The ditch had long been full of corpses, and the foreslope of the rampart was likewise tangled with the dead. The measured decay of the slain soldiers could not match the rate at which fresh bodies were added to the pile. The surviving ghost warriors merely climbed over their lifeless comrades, the attackers clawing and climbing upward until they could hurl themselves against the weary defenders atop the wall. They fought well, those warriors of Nayve, but they were mortal, and inevitably mortal limits of pain, endurance, and strength began to impede their courageous striving.
The warriors of humankind, the men summoned by the druids over the last fifty years, were the bravest of all the defenders. Each a hero of Earth, granted a second life on Nayve, fought for that new world with a passion deeper and more comprehensive than anything that had motivated him upon the world of his birth.
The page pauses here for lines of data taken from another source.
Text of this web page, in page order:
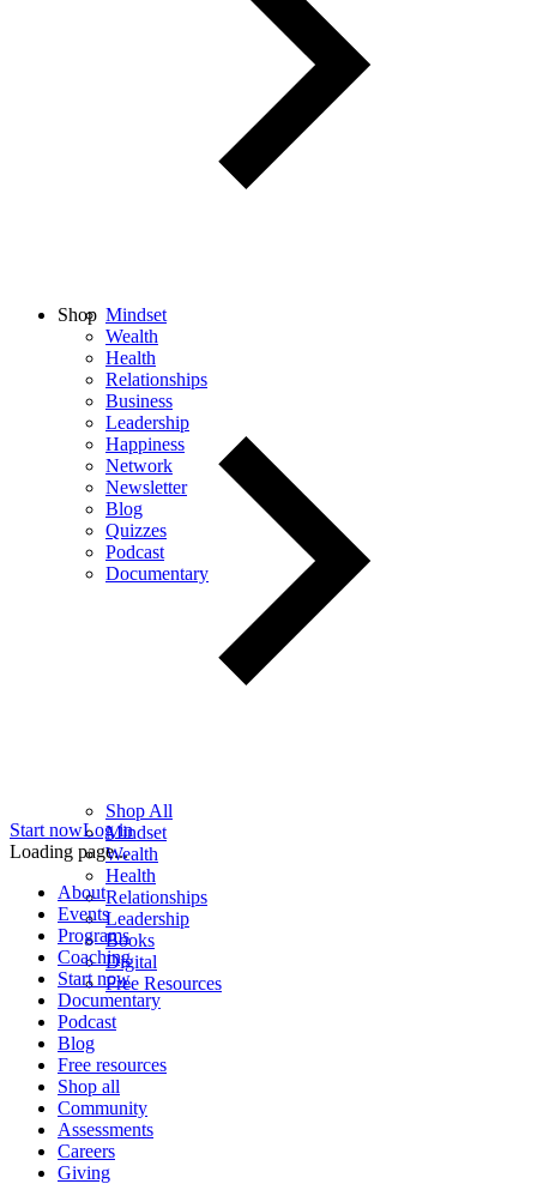
Mindset
Wealth
Health
Relationships
Business
Leadership
Happiness
Network
Newsletter
Blog
Quizzes
Podcast
Documentary
Shop
Shop All
Mindset
Wealth
Health
Relationships
Leadership
Books
Digital
Free Resources
Start nowLog in
Loading page...
About
Events
Programs
Coaching
Start now
Documentary
Podcast
Blog
Free resources
Shop all
Community
Assessments
Careers
Giving

For a long time, wherever one of these men went, the ghost warriors were driven back, and the elves and trolls took heart.
A Zulu champion slew a thousand before clutching ghost hands dragged him into the corpse-filled ditch. Even in falling he killed, laying about with a short javelin and a double-edged sword until he was buried by frenzied attackers. When the pile ceased twitching, not a bit of the African’s body could be seen through the heap of his victims.
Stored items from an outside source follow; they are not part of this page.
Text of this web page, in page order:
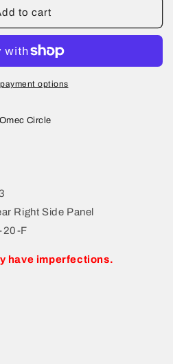
to cart
options
Circle
Right Side Panel
20-F
have imperfections.
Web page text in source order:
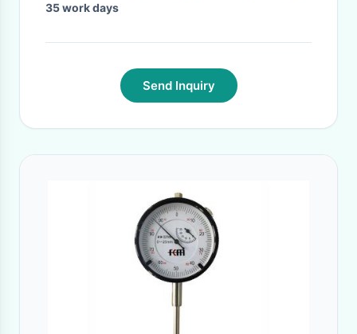
35 work days
Send Inquiry
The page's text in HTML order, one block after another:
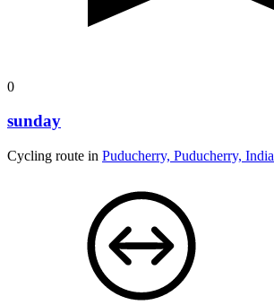
0
sunday
Cycling route in Puducherry, Puducherry, India

A captain of artillery, raised on a Wisconsin farm and schooled in the Iron Brigade at Gettysburg and beyond, directed the fire of a lone battery from a strategic elevation. When all the elves on the wall below were slain, the ghost warriors rushed the vacant rampart in the hundreds. The brave gunner maintained a barrage of fire intense enough to clear the platform until reinforcements could arrive. Then, as a company of Argentian elves rushed to fill the breach, he lifted the field of his fire, spraying explosives down the sloping wall, incinerating hundreds more ghost warriors with each incendiary volley.
Bearing a sword in each hand, a stocky samurai warrior whirled and stepped back and forth with lethal precision, hacking and stabbing and laying waste to the enemy along a fifty-foot section of the rampart. When the teeming warriors showed a reluctance to press toward him, he shouted a battle cry and charged down the wall, into the enemy ranks. He cut his way through two lines, then fought his way back again, holding firm in the ditch as he stood on the shifting pile of bodies. Only when he tried to climb the wall back to the parapet did he fall, taken in the back by a spear. Three elves rushed down, trying to pull the stricken Japanese warrior up, but the ghost warriors pressed in with fury, surrounding the body, cutting the heroic fighter to pieces.
Yet there were too few of these heroes and too few of the elves and the trolls as well-though in many cases they displayed similar bravery, dedication, and sacrifice-to hold against a virtually infinite foe. Along one half-mile length of the wall all the defenders were slain, and the ghost warriors spilled across like water coming over a dam. In another section just a few wounded trolls tried to hold, and they inevitably succumbed to the hacking blades of a thousand attackers.